* _Task data_:
↓
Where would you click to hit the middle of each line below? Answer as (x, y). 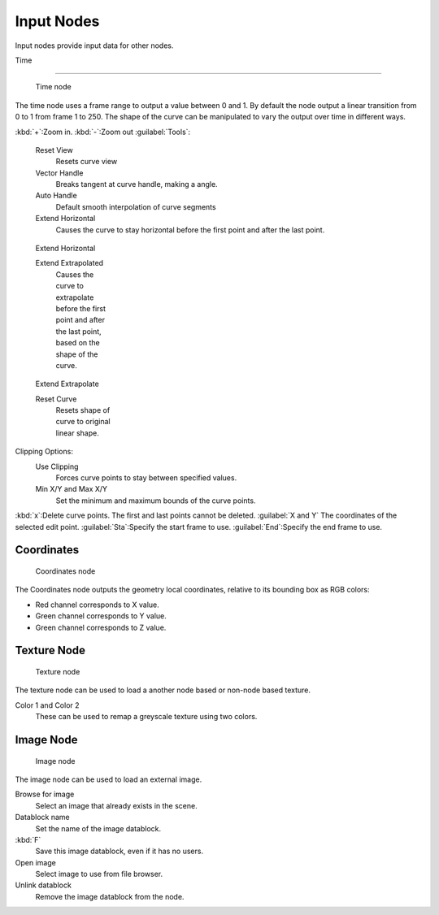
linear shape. (77, 433)
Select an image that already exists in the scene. (117, 805)
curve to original (83, 422)
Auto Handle (56, 196)
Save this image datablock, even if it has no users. (119, 851)
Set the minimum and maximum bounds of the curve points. (156, 501)
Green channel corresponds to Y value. (101, 616)
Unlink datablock (43, 885)
↑
* _Brief_:
Only lines with the string "curve" belong in the answer; copy each of them from the listing.

* _Finished task_:
curve to original (83, 422)
Set the minimum and maximum bounds of the curve points. (156, 501)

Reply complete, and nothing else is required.